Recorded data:
_ _ _ _

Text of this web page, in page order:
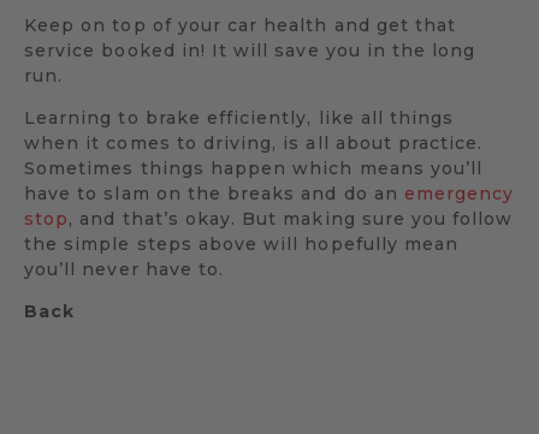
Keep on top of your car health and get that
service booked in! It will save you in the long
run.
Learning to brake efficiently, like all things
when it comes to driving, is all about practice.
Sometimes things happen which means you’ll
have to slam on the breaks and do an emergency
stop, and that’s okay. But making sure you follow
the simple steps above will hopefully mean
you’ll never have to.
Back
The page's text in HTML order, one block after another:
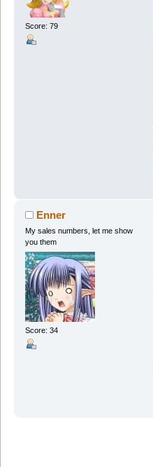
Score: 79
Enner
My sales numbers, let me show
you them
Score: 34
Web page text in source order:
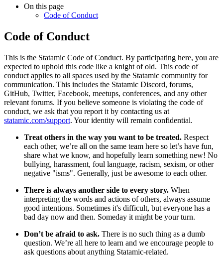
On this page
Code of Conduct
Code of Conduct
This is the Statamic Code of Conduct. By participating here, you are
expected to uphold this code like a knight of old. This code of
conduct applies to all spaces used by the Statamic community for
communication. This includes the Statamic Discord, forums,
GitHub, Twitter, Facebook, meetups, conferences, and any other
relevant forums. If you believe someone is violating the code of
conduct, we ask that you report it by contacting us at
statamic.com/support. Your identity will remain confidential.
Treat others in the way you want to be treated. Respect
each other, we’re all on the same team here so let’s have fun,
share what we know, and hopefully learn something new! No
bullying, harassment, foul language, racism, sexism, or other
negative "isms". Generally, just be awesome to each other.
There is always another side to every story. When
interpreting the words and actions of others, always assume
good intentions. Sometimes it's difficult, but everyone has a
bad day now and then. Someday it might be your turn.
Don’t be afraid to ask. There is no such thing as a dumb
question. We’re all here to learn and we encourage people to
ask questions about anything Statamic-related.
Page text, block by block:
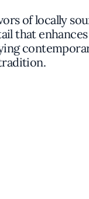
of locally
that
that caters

_ _ _ _

=== TASK ===
The response consists of the data above printed line for line, with no pictures.

=== PROBLEM SOLUTION ===
Text of this web page, in page order:
Keep on top of your car health and get that
service booked in! It will save you in the long
run.
Learning to brake efficiently, like all things
when it comes to driving, is all about practice.
Sometimes things happen which means you’ll
have to slam on the breaks and do an emergency
stop, and that’s okay. But making sure you follow
the simple steps above will hopefully mean
you’ll never have to.
Back
The page's text in HTML order, one block after another:
Score: 79
Enner
My sales numbers, let me show
you them
Score: 34
Web page text in source order:
On this page
Code of Conduct
Code of Conduct
This is the Statamic Code of Conduct. By participating here, you are
expected to uphold this code like a knight of old. This code of
conduct applies to all spaces used by the Statamic community for
communication. This includes the Statamic Discord, forums,
GitHub, Twitter, Facebook, meetups, conferences, and any other
relevant forums. If you believe someone is violating the code of
conduct, we ask that you report it by contacting us at
statamic.com/support. Your identity will remain confidential.
Treat others in the way you want to be treated. Respect
each other, we’re all on the same team here so let’s have fun,
share what we know, and hopefully learn something new! No
bullying, harassment, foul language, racism, sexism, or other
negative "isms". Generally, just be awesome to each other.
There is always another side to every story. When
interpreting the words and actions of others, always assume
good intentions. Sometimes it's difficult, but everyone has a
bad day now and then. Someday it might be your turn.
Don’t be afraid to ask. There is no such thing as a dumb
question. We’re all here to learn and we encourage people to
ask questions about anything Statamic-related.
Page text, block by block:
of locally
that
that caters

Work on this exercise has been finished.